* **TASK PROMPT**
Print only the lines below, from the very first to the one containing "pixels as [x1, y1, x2, y2]", exactly as they stand. Do not print pictures.

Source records
- - -

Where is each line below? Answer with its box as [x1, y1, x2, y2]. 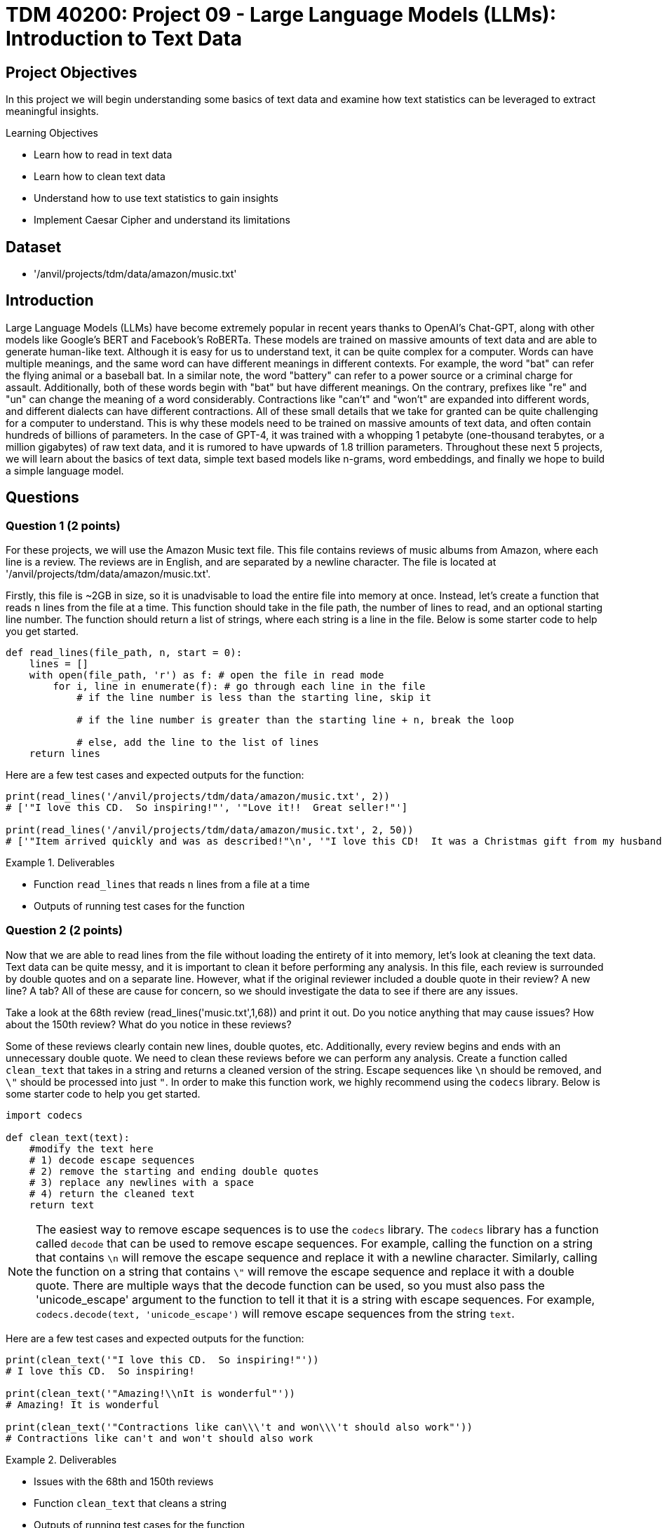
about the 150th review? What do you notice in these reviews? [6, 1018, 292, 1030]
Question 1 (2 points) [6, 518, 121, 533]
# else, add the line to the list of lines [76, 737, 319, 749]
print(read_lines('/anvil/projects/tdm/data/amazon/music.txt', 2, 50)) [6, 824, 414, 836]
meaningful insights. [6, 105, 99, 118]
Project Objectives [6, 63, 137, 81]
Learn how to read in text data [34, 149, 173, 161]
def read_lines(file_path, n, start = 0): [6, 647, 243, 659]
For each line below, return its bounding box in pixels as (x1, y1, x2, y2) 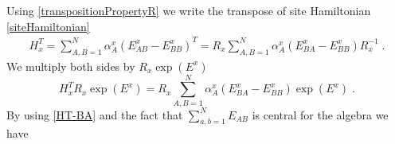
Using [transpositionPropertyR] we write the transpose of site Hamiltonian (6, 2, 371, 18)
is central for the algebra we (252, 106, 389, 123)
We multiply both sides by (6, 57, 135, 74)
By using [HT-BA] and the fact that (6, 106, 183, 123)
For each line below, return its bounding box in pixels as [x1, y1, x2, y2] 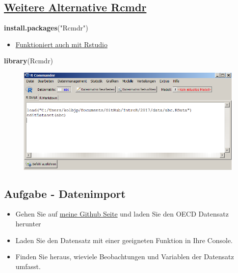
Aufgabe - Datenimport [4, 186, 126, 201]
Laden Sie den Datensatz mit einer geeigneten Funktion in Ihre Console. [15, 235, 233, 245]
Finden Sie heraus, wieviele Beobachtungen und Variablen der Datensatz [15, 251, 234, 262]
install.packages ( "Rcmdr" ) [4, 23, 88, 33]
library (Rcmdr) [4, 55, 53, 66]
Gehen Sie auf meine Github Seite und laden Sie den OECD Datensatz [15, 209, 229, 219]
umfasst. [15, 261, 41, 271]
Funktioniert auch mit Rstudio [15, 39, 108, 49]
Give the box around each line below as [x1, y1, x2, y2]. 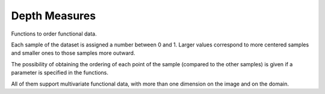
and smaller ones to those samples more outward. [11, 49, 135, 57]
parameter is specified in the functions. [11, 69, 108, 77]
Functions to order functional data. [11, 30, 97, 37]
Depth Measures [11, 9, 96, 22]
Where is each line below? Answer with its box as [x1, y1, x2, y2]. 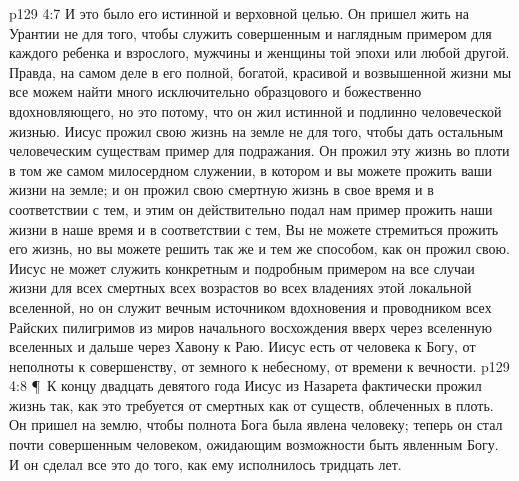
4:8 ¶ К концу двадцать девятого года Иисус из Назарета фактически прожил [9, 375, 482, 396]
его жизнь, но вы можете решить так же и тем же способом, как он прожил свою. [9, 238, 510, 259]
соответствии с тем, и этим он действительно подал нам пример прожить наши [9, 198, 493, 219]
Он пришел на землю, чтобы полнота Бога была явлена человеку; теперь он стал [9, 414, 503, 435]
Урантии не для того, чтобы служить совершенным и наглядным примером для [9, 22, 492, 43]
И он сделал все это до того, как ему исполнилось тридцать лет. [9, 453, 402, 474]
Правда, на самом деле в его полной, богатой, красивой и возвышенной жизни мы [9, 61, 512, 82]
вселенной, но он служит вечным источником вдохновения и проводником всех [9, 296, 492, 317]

- - -

* **RESPONSE**
Where is each line below? Answer with its box as [x1, y1, x2, y2]. 
about the 150th review? What do you notice in these reviews? [6, 1018, 292, 1030]
Question 1 (2 points) [6, 518, 121, 533]
# else, add the line to the list of lines [76, 737, 319, 749]
print(read_lines('/anvil/projects/tdm/data/amazon/music.txt', 2, 50)) [6, 824, 414, 836]
meaningful insights. [6, 105, 99, 118]
Project Objectives [6, 63, 137, 81]
Learn how to read in text data [34, 149, 173, 161]
def read_lines(file_path, n, start = 0): [6, 647, 243, 659]
For each line below, return its bounding box in pixels as (x1, y1, x2, y2) 
Using [transpositionPropertyR] we write the transpose of site Hamiltonian (6, 2, 371, 18)
is central for the algebra we (252, 106, 389, 123)
We multiply both sides by (6, 57, 135, 74)
By using [HT-BA] and the fact that (6, 106, 183, 123)
For each line below, return its bounding box in pixels as [x1, y1, x2, y2] 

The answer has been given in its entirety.